Digital Innovations
Share & Share Alike; Photo Sharing Is A Good Thing

All Photos © 2004, Joe Farace, All Rights Reserved

"Living is having ups and downs and sharing them with friends."--Trey Parker & Matt Stone

There are lots of photo-sharing sites, even good ones, too, like Smugmug (www.smugmug.com) and Webshots (www.webshots.com), but a day doesn't go by when some PR type isn't begging me to write about the newest photo-sharing site with "revolutionary" technology. Sometimes they are right; they were sure right about HeyPix! (www.heypix.com).

Windup Labs' HeyPix! integrates a desktop photo organizer with an online photo-sharing service. It's a Windows-only (sigh) application that lets you organize photos offline in "shoeboxes" and manage photos on your hard drive and online photo albums. You can customize the look and feel of online albums using templates or creating your own. Take a look at mine at http://joefaraceonline.heypix.com. HeyPix! adds a social dimension to photo sharing by allowing users to create a photo network with friends and family. Users can easily view the latest photos from their network of friends. HeyPix! users can even share stories about their latest photos on their blog. (See this month's Web Profiles.)

Some of the photographs on the site were made at an automotive test shoot coordinated by a local performance shop. I saved the images of each owner's car in individual shoeboxes under their name, and then uploaded each shoebox to an album showing all the car's photographs. Visitors to the sites can order prints of their cars directly from HeyPix!, taking me out of being the middleman.

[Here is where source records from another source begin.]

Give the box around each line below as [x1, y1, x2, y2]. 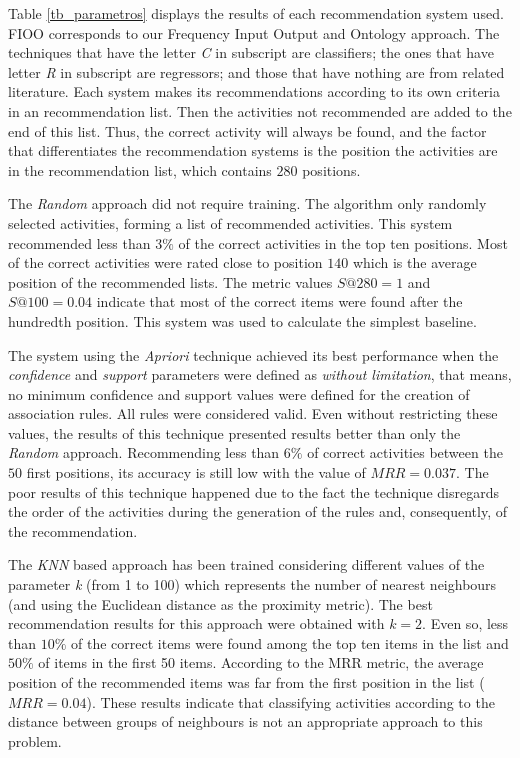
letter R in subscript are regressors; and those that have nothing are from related [8, 61, 505, 82]
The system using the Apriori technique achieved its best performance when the [8, 344, 499, 365]
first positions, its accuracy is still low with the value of [26, 462, 366, 483]
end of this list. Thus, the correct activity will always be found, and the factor [8, 120, 487, 141]
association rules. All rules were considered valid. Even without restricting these [8, 403, 498, 424]
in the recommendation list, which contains [8, 159, 272, 180]
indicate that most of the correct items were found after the [96, 291, 463, 312]
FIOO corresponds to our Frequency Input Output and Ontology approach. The [8, 22, 500, 43]
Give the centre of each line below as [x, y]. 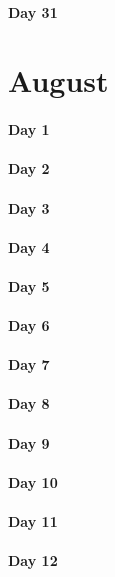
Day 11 [33, 521]
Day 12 [33, 560]
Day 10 [33, 481]
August [58, 80]
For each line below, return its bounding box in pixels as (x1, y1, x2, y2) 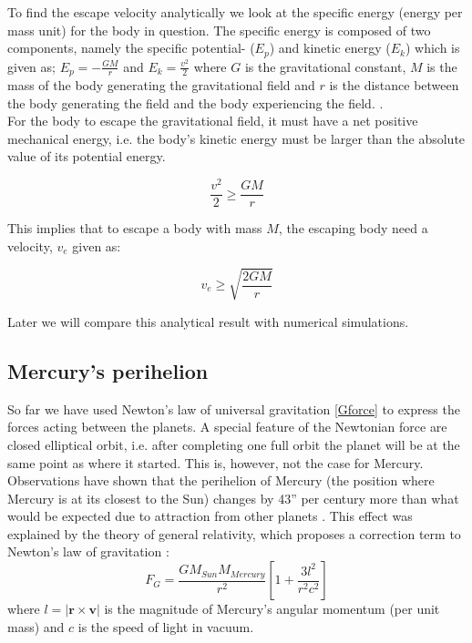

The following plans are available: The free option (50MB storage/200MB transfer) permits storage of 50 photos and 4000 photo views by friends and family. Standard (1GB storage/2GB transfer) costs $4.95 per month and allows storage of 1000 photos and 40,000 photo views, while Premium (3GB storage/5GB transfer) is $7.95 a month and allows storage of 3000 photos and 100,000 photo views.

Plug-In Of The Month
Bill Dusterwald is the genius who created SilverOxide (www.silveroxide.com), a family of Photoshop compatible plug-ins allowing digital images to emulate the tonalities of "real" analog film, such as Kodak's classic Tri-X or my favorite, Panatomic-X. Now he's begun a series of new monochrome filters designed to optimize images based on subject matter. The first is the Landscape filter and in addition to the typical filter options SilverOxide offers in the dialog box, such as red, orange, and the ubiquitous none, he's added a new, purely digital filter called BANG (Blue Algorithm Neutral Gray) that acts like a polarizer filter. Usually his filters are modeled on the existing analog world, but Dusterwald says this one is "pure digital whiz bang." All I can add is that it sure is.

SilverOxide's newest monochrome conversion plug-in is the first in a series of subject-based products. It's called Landscape and in addition to the standard filter options SilverOxide offers in the Mac OS dialog box (shown here), such as red and orange, there's a new one called BANG (Blue Algorithm Neutral Gray) that acts like a polarizer. Landscape is also available for Microsoft Windows.


OK, I'm not really an avid landscape photographer, but do appreciate the genre. Most of the time, my days in the landscape are spent shooting cars, such as this Nissan Skyline, photographed on assignment for "Modified" magazine. Here the Skyline carves its way through the twisty bits in the foothills outside Denver. This photograph was made with a Canon EOS-1D Mark II, 28-105mm lens, with me hanging out the window of my GTI 337 (someone else was driving).